_Work item_
Repeat every entry word for word, but leave the images out of your copy.

•••••

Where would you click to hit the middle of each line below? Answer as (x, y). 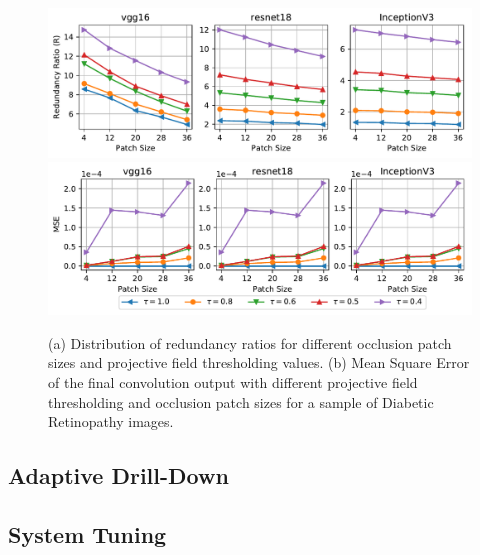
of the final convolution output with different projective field (233, 382)
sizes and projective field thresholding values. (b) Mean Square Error (259, 362)
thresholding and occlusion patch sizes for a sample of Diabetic (241, 401)
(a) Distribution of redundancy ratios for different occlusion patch (250, 342)
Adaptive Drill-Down (118, 475)
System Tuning (87, 534)
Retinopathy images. (111, 421)

•••••

_The completed task_
Where would you click to hit the middle of each line below? Answer as (x, y). 
of the final convolution output with different projective field (233, 382)
sizes and projective field thresholding values. (b) Mean Square Error (259, 362)
thresholding and occlusion patch sizes for a sample of Diabetic (241, 401)
(a) Distribution of redundancy ratios for different occlusion patch (250, 342)
Adaptive Drill-Down (118, 475)
System Tuning (87, 534)
Retinopathy images. (111, 421)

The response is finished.